*DESCRIPTION OF THE TASK*. Would you please return the line containing "Published News" and all the lines after it through the end of the records below, unchanged and on their own?

*ENTRIES SUPPLIED*.
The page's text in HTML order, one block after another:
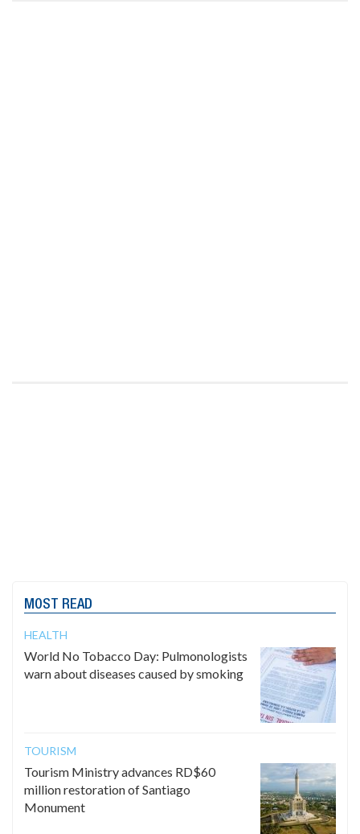
MOST READ
HEALTH
World No Tobacco Day: Pulmonologists
warn about diseases caused by smoking
TOURISM
Tourism Ministry advances RD$60
million restoration of Santiago
Monument
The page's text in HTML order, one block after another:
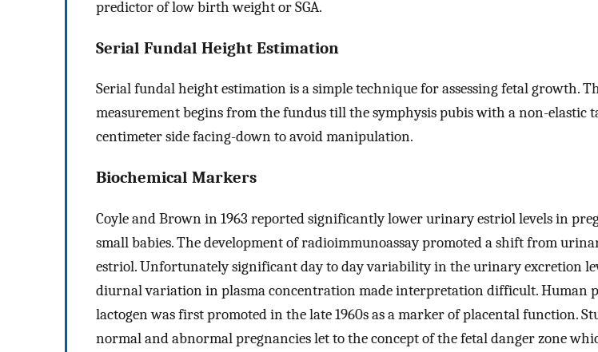
predictor of low birth weight or SGA.
Serial Fundal Height Estimation
Serial fundal height estimation is a simple technique for assessing fetal growth.
measurement begins from the fundus till the symphysis pubis with a non-elastic
centimeter side facing-down to avoid manipulation.
Biochemical Markers
Coyle and Brown in 1963 reported significantly lower urinary estriol levels in
small babies. The development of radioimmunoassay promoted a shift from
estriol. Unfortunately significant day to day variability in the urinary excretion
diurnal variation in plasma concentration made interpretation difficult. Human
lactogen was first promoted in the late 1960s as a marker of placental function.
normal and abnormal pregnancies let to the concept of the fetal danger zone
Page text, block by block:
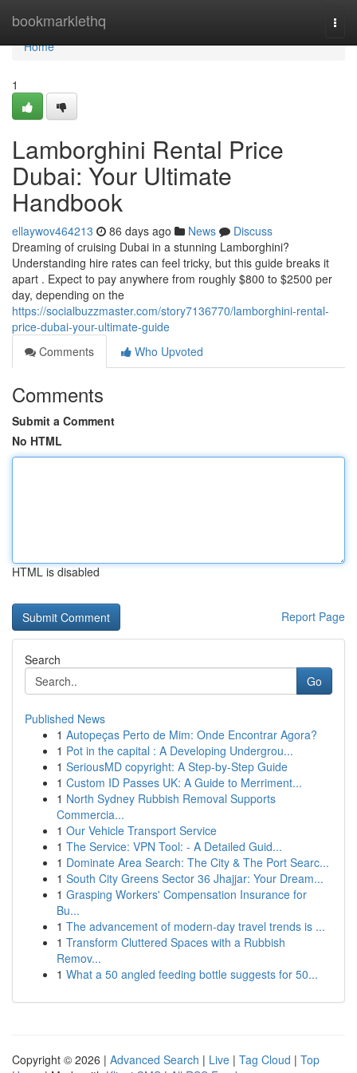
bookmarklethq
Home
Home
1
Lamborghini Rental Price
Dubai: Your Ultimate
Handbook
ellaywov464213 86 days ago News
Discuss
Dreaming of cruising Dubai in a stunning Lamborghini?
Understanding hire rates can feel tricky, but this guide breaks it
apart . Expect to pay anywhere from roughly $800 to $2500 per
day, depending on the
https://socialbuzzmaster.com/story7136770/lamborghini-rental-
price-dubai-your-ultimate-guide
Comments
Who Upvoted
Comments
Submit a Comment
No HTML
HTML is disabled
Report Page
Search
Go
Published News
1 Autopeças Perto de Mim: Onde Encontrar Agora?
1 Pot in the capital : A Developing Undergrou...
1 SeriousMD copyright: A Step-by-Step Guide
1 Custom ID Passes UK: A Guide to Merriment...
1 North Sydney Rubbish Removal Supports
Commercia...
1 Our Vehicle Transport Service
1 The Service: VPN Tool: - A Detailed Guid...
1 Dominate Area Search: The City & The Port Searc...
1 South City Greens Sector 36 Jhajjar: Your Dream...
1 Grasping Workers' Compensation Insurance for
Bu...
1 The advancement of modern-day travel trends is ...
1 Transform Cluttered Spaces with a Rubbish
Remov...
1 What a 50 angled feeding bottle suggests for 50...
Copyright © 2026 | Advanced Search | Live | Tag Cloud | Top

*EXERCISE RESPONSE*.
Published News
1 Autopeças Perto de Mim: Onde Encontrar Agora?
1 Pot in the capital : A Developing Undergrou...
1 SeriousMD copyright: A Step-by-Step Guide
1 Custom ID Passes UK: A Guide to Merriment...
1 North Sydney Rubbish Removal Supports
Commercia...
1 Our Vehicle Transport Service
1 The Service: VPN Tool: - A Detailed Guid...
1 Dominate Area Search: The City & The Port Searc...
1 South City Greens Sector 36 Jhajjar: Your Dream...
1 Grasping Workers' Compensation Insurance for
Bu...
1 The advancement of modern-day travel trends is ...
1 Transform Cluttered Spaces with a Rubbish
Remov...
1 What a 50 angled feeding bottle suggests for 50...
Copyright © 2026 | Advanced Search | Live | Tag Cloud | Top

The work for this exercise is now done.